Six miles from Smalltownville we passed the farm where one of my school mates grew up. It’s on the last corner before heading straight to Gr8′s house: around the little twin lakes, past the country garden that makes me envious for the space they have and the wonderful sense of design they put into planning their garden.
Around the last bend in the road, we spotted the Smalltownville water tower. A giant exhale allowed both Goodnight and me to let go of everything for a few days: work, school, chores, homework. Gr8 always watches at the window to spot us as we drive up the hill – one block from her house, my childhood home.
We all attended an Easter service early Sunday morning. The father of one of my grade school play buddies was there. He’s a recent widower and going through a difficult time. I used to play with his daughter at his house. He and his wife let us play in big appliance boxes and make houses from them. That was ages ago, of course, and now he’s sad, but he knows that I’m not that little kid any longer and he was able to let his tears fall as we spoke.
My 7th grade science teacher was there too. I hugged him and got a chance to catch up with him, and introduce him to Goodnight, who is in 7th grade now. She’s getting good grades in science, but doesn’t love it as much as I did. He was a great teacher.
We’re never really alone at Gr8′s house when we’re there for a holiday. My siblings, though far away, take full advantage of technology and text me so I can read their ‘presence’ to Gr8 and Goodnight. And they call, too. With cell phone plans that include unlimited weekend minutes, we all can chat for a long time and make it seems as though we are all together.
Though I’ve grown up and away from Smalltownville, I always appreciate a chance to return. The neighborhood has changed dramatically – not only the hair color of folks I used to know, but who lives in the houses where my friends used to live. It didn’t happen overnight, of course. I moved out decades ago, so I can’t claim surprise at this stage. And yet . . . Smalltownville has had a stability to offer that doesn’t match the suburban life.
It’s still home. There’s a piece of my heart reserved for Smalltownville. Naturally, it has a lot to do with the white house were Gr8 lives, but it’s not only that. It’s the lifestyle, the closeness of things. I never needed to drive a car while I was growing up.
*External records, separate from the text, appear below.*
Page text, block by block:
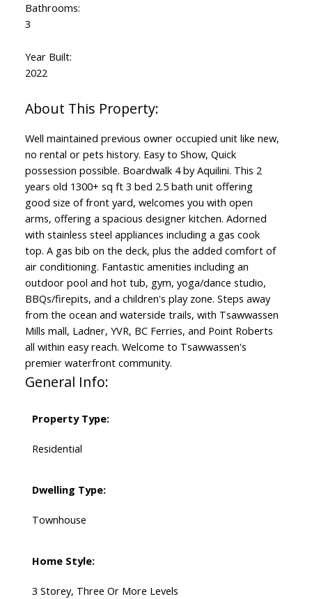
Bathrooms:
3
Year Built:
2022
Well maintained previous owner occupied unit like new,
no rental or pets history. Easy to Show, Quick
possession possible. Boardwalk 4 by Aquilini. This 2
years old 1300+ sq ft 3 bed 2.5 bath unit offering
good size of front yard, welcomes you with open
arms, offering a spacious designer kitchen. Adorned
with stainless steel appliances including a gas cook
top. A gas bib on the deck, plus the added comfort of
air conditioning. Fantastic amenities including an
outdoor pool and hot tub, gym, yoga/dance studio,
BBQs/firepits, and a children's play zone. Steps away
from the ocean and waterside trails, with Tsawwassen
Mills mall, Ladner, YVR, BC Ferries, and Point Roberts
all within easy reach. Welcome to Tsawwassen's
premier waterfront community.
General Info:
Property Type:
Residential
Dwelling Type:
Townhouse
Home Style:
3 Storey, Three Or More Levels

I could bike from one end of town to the other in the same amount of time it took to go slowly around my block. I know this for a fact because when I was learning how to ride my bike, I was only allowed to ride around the block and I had to call to my mother each time I came around. Then I graduated to two consecutive blocks because my best friend lived on the next block. That got old, so I would take off in different directions, but keep coming past the house to call to my mother.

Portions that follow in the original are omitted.